** RECORDS SHOWN **
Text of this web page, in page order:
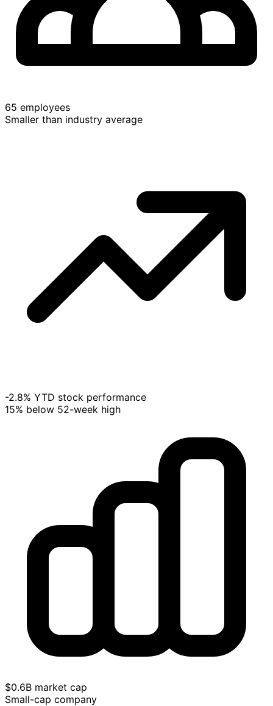
65 employees
Smaller than industry average
-2.8% YTD stock performance
15% below 52-week high
$0.6B market cap
Small-cap company
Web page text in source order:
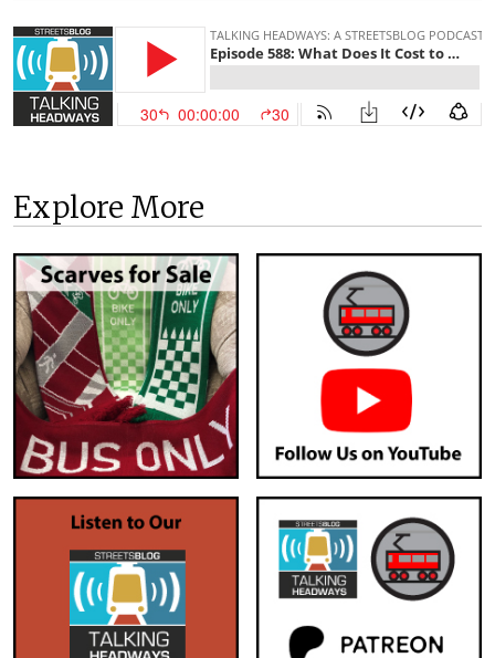
Explore More
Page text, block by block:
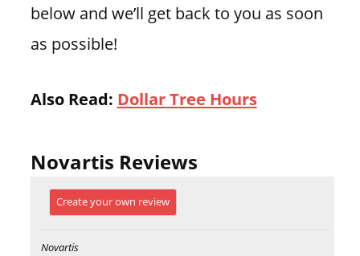
below and we’ll get back to you as soon
as possible!
Also Read: Dollar Tree Hours
Novartis Reviews
Create your own review
Novartis
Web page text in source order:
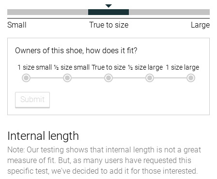
Small True to size Large
Owners of this shoe, how does it fit?
1 size small ½ size small True to size ½ size large 1 size large
Submit
Internal length
Note: Our testing shows that internal length is not a great
measure of fit. But, as many users have requested this
specific test, we've decided to add it for those interested.
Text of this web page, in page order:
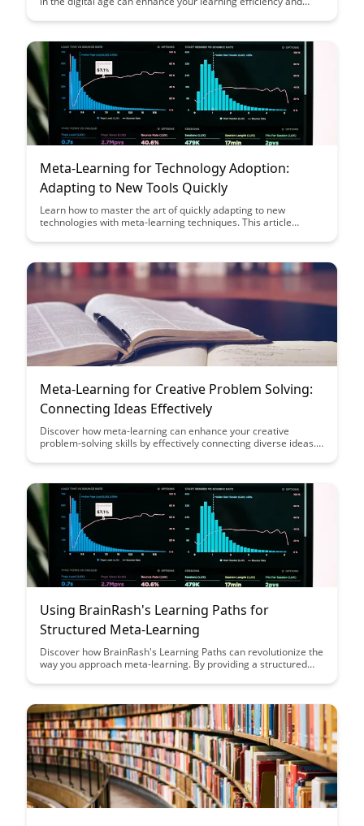
knowledge faster than ever before. Uncover innovative
rapidly evolving digital landscape.
Meta-Learning for Technology Adoption:
Adapting to New Tools Quickly
Learn how to master the art of quickly adapting to new
technologies with meta-learning techniques. This article
empowering you to stay ahead in the fast-paced world of
Meta-Learning for Creative Problem Solving:
Connecting Ideas Effectively
Discover how meta-learning can enhance your creative
problem-solving skills by effectively connecting diverse ideas.
and tackle challenges with innovative solutions. Elevate your
ideas in new and impactful ways.
Using BrainRash's Learning Paths for
Structured Meta-Learning
Discover how BrainRash's Learning Paths can revolutionize the
way you approach meta-learning. By providing a structured
offer a streamlined and efficient way to master complex
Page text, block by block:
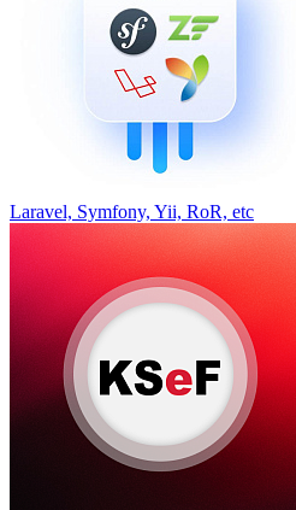
Laravel, Symfony, Yii, RoR, etc
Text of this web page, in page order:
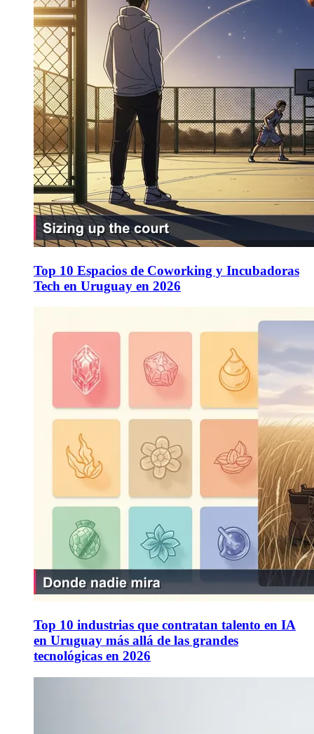
Top 10 Espacios de Coworking y Incubadoras
Tech en Uruguay en 2026
Top 10 industrias que contratan talento en IA
en Uruguay más allá de las grandes
tecnológicas en 2026
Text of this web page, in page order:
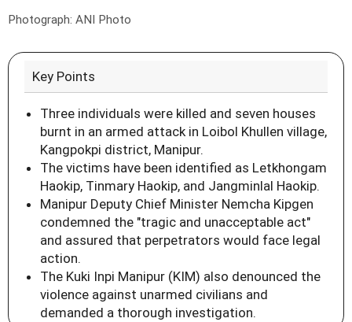
Photograph: ANI Photo
Key Points
Three individuals were killed and seven houses
burnt in an armed attack in Loibol Khullen village,
Kangpokpi district, Manipur.
The victims have been identified as Letkhongam
Haokip, Tinmary Haokip, and Jangminlal Haokip.
Manipur Deputy Chief Minister Nemcha Kipgen
condemned the "tragic and unacceptable act"
and assured that perpetrators would face legal
action.
The Kuki Inpi Manipur (KIM) also denounced the
violence against unarmed civilians and
demanded a thorough investigation.

** TASK PROMPT **
Tally the lines that hold the word "Manipur" in the listing, and give the tally with nothing else.

** YOUR RESPONSE **
3